- [Goal of the exercise] Copy exactly the stretch of data below from the line with "by utilizing solid-state" through the line with "written as a", including both of those lines.

- [Dataset entries]
'''
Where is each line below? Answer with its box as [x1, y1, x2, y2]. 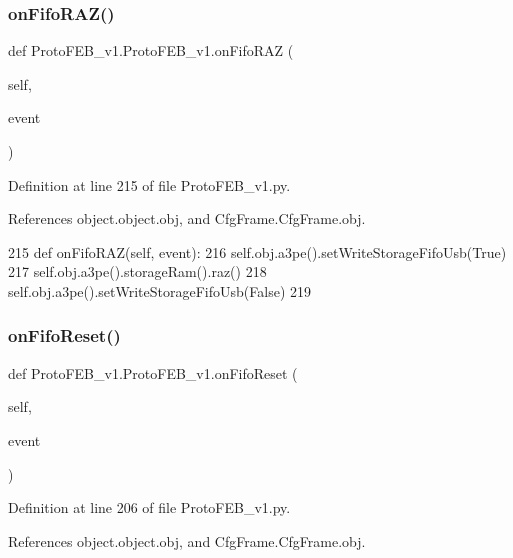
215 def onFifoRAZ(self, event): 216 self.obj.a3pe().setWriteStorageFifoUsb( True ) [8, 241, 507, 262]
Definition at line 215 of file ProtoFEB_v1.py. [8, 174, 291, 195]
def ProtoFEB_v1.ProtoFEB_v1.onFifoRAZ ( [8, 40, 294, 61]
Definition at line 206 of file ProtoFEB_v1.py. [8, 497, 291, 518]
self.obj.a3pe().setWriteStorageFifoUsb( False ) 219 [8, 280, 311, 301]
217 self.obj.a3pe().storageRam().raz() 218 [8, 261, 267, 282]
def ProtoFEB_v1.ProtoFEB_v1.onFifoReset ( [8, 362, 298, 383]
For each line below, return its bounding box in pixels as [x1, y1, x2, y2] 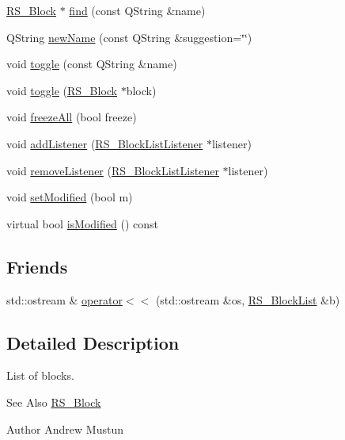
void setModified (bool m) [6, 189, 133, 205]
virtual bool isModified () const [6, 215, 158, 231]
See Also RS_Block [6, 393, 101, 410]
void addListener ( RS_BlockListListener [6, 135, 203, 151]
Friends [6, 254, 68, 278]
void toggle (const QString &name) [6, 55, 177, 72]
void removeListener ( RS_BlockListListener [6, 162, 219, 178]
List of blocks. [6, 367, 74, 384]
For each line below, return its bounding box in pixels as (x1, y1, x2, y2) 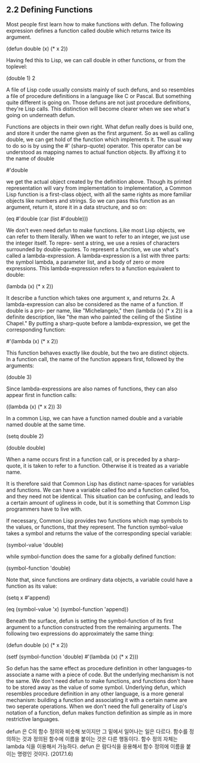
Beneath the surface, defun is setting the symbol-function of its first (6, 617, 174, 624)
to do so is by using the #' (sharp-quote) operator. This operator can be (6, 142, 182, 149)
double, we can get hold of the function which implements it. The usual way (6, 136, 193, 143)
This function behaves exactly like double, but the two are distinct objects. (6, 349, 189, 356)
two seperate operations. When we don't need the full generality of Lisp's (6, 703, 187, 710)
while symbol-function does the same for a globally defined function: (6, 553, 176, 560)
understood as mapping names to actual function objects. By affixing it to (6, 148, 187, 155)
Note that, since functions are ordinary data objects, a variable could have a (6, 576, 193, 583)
'''
'''
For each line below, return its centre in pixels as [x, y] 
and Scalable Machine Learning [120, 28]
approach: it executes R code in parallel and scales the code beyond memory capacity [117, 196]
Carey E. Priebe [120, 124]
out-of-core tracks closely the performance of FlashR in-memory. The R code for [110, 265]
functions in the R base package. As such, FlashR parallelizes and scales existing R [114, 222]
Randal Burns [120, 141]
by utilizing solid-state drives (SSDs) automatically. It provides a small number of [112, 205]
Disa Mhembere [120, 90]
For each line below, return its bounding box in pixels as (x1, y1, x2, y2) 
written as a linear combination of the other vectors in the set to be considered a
'''
- [The completed task]
by utilizing solid-state drives (SSDs) automatically. It provides a small number of [112, 205]
Disa Mhembere [120, 90]
For each line below, return its bounding box in pixels as (x1, y1, x2, y2) 
written as a linear combination of the other vectors in the set to be considered a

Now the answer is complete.